_Given data:_
%%

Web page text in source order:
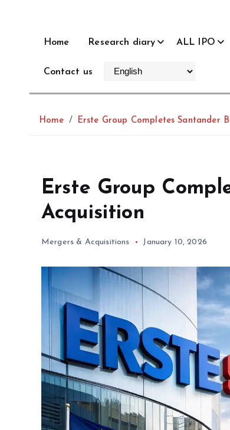
Home Research diary ALL IPO
Contact us
Home Erste Group Completes Santander
Erste Group
Acquisition
Mergers & Acquisitions January 10, 2026
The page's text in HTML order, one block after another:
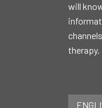
will
therapy.
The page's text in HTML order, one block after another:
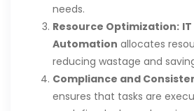
needs.
Resource Optimization:
Automation allocates
reducing wastage and
Compliance and
ensures that tasks are
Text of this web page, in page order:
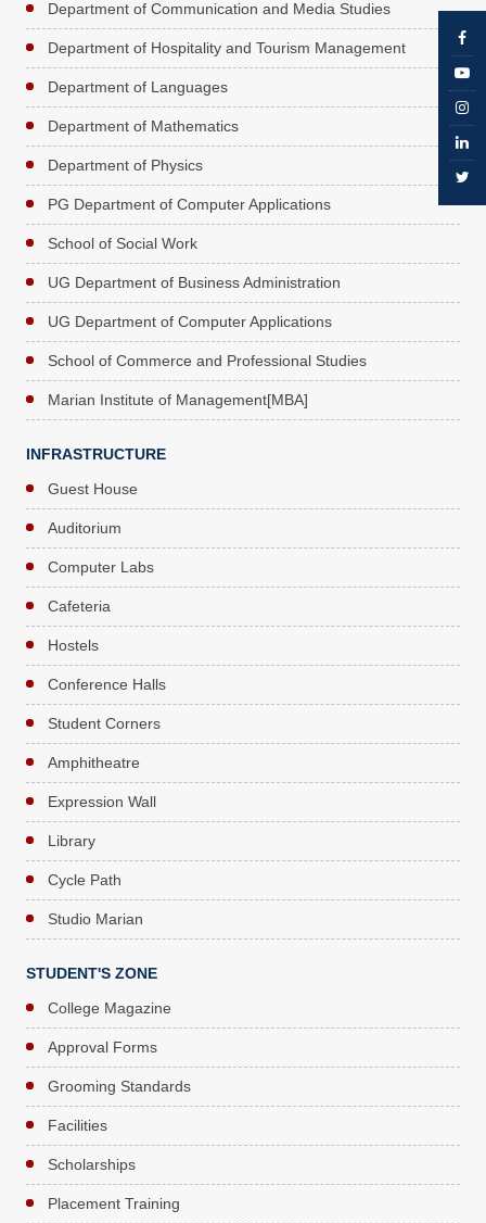
Department of Communication and Media Studies
Department of Hospitality and Tourism Management
Department of Languages
Department of Mathematics
Department of Physics
PG Department of Computer Applications
School of Social Work
UG Department of Business Administration
UG Department of Computer Applications
School of Commerce and Professional Studies
Marian Institute of Management[MBA]
INFRASTRUCTURE
Guest House
Auditorium
Computer Labs
Cafeteria
Hostels
Conference Halls
Student Corners
Amphitheatre
Expression Wall
Library
Cycle Path
Studio Marian
STUDENT'S ZONE
College Magazine
Approval Forms
Grooming Standards
Facilities
Scholarships
Placement Training
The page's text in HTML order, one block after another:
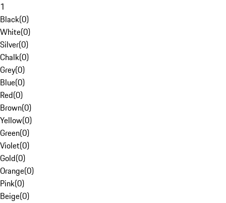
1
Black(0)
White(0)
Silver(0)
Chalk(0)
Grey(0)
Blue(0)
Red(0)
Brown(0)
Yellow(0)
Green(0)
Violet(0)
Gold(0)
Orange(0)
Pink(0)
Beige(0)
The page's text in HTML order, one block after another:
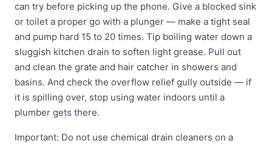
can try before picking up the phone. Give a blocked sink
or toilet a proper go with a plunger — make a tight seal
and pump hard 15 to 20 times. Tip boiling water down a
sluggish kitchen drain to soften light grease. Pull out
and clean the grate and hair catcher in showers and
basins. And check the overflow relief gully outside — if
it is spilling over, stop using water indoors until a
plumber gets there.
Important: Do not use chemical drain cleaners on a
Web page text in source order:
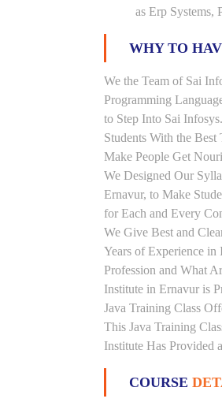
as Erp Systems,
WHY TO
We the Team of Sai
Programming
to Step Into Sai
Students With the
Make People Get
We Designed Our
Ernavur, to Make
for Each and Every
We Give Best and
Years of Experience
Profession and What
Institute in Ernavur is
Java Training Class
This Java Training
Institute Has Provided
COURSE
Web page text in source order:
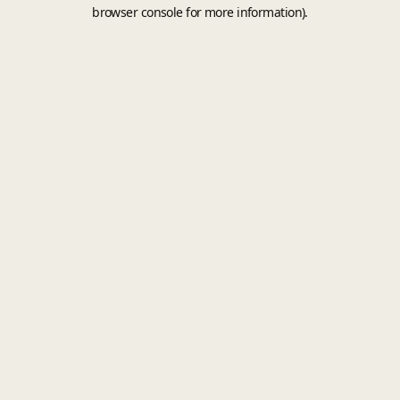
browser console for more information).

%%

_What to work on:_ A verbatim copy of the entries, without the pictures, is what this task requires.

_Expected output:_
Web page text in source order:
Home Research diary ALL IPO
Contact us
Home Erste Group Completes Santander
Erste Group
Acquisition
Mergers & Acquisitions January 10, 2026
The page's text in HTML order, one block after another:
will
therapy.
The page's text in HTML order, one block after another:
needs.
Resource Optimization:
Automation allocates
reducing wastage and
Compliance and
ensures that tasks are
Text of this web page, in page order:
Department of Communication and Media Studies
Department of Hospitality and Tourism Management
Department of Languages
Department of Mathematics
Department of Physics
PG Department of Computer Applications
School of Social Work
UG Department of Business Administration
UG Department of Computer Applications
School of Commerce and Professional Studies
Marian Institute of Management[MBA]
INFRASTRUCTURE
Guest House
Auditorium
Computer Labs
Cafeteria
Hostels
Conference Halls
Student Corners
Amphitheatre
Expression Wall
Library
Cycle Path
Studio Marian
STUDENT'S ZONE
College Magazine
Approval Forms
Grooming Standards
Facilities
Scholarships
Placement Training
The page's text in HTML order, one block after another:
1
Black(0)
White(0)
Silver(0)
Chalk(0)
Grey(0)
Blue(0)
Red(0)
Brown(0)
Yellow(0)
Green(0)
Violet(0)
Gold(0)
Orange(0)
Pink(0)
Beige(0)
The page's text in HTML order, one block after another:
can try before picking up the phone. Give a blocked sink
or toilet a proper go with a plunger — make a tight seal
and pump hard 15 to 20 times. Tip boiling water down a
sluggish kitchen drain to soften light grease. Pull out
and clean the grate and hair catcher in showers and
basins. And check the overflow relief gully outside — if
it is spilling over, stop using water indoors until a
plumber gets there.
Important: Do not use chemical drain cleaners on a
Web page text in source order:
as Erp Systems,
WHY TO
We the Team of Sai
Programming
to Step Into Sai
Students With the
Make People Get
We Designed Our
Ernavur, to Make
for Each and Every
We Give Best and
Years of Experience
Profession and What
Institute in Ernavur is
Java Training Class
This Java Training
Institute Has Provided
COURSE
Web page text in source order:
browser console for more information).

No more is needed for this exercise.